**Data extracted from a collection**
:::::

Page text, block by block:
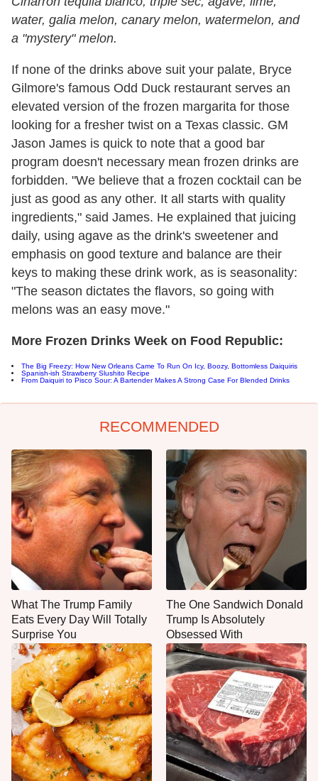
water, galia melon, canary melon, watermelon, and
a "mystery" melon.
If none of the drinks above suit your palate, Bryce
Gilmore's famous Odd Duck restaurant serves an
elevated version of the frozen margarita for those
looking for a fresher twist on a Texas classic. GM
Jason James is quick to note that a good bar
program doesn't necessary mean frozen drinks are
forbidden. "We believe that a frozen cocktail can be
just as good as any other. It all starts with quality
ingredients," said James. He explained that juicing
daily, using agave as the drink's sweetener and
emphasis on good texture and balance are their
keys to making these drink work, as is seasonality:
"The season dictates the flavors, so going with
melons was an easy move."
More Frozen Drinks Week on Food Republic:
The Big Freezy: How New Orleans Came To Run On Icy, Boozy, Bottomless Daiquiris
Spanish-ish Strawberry Slushito Recipe
From Daiquiri to Pisco Sour: A Bartender Makes A Strong Case For Blended Drinks
RECOMMENDED
What The Trump Family
Eats Every Day Will Totally
Surprise You
The One Sandwich Donald
Trump Is Absolutely
Obsessed With
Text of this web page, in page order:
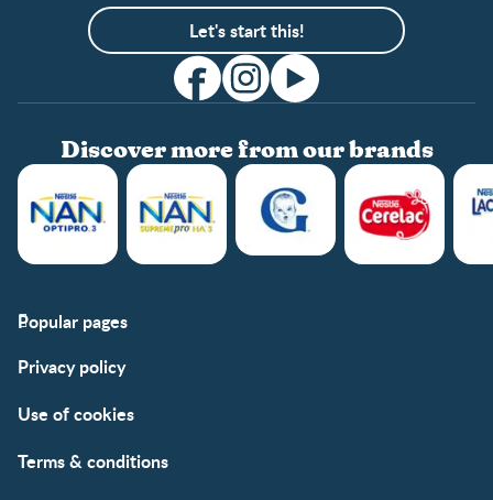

:::::

Each line above that contains the string "James" should be copied.

Jason James is quick to note that a good bar
ingredients," said James. He explained that juicing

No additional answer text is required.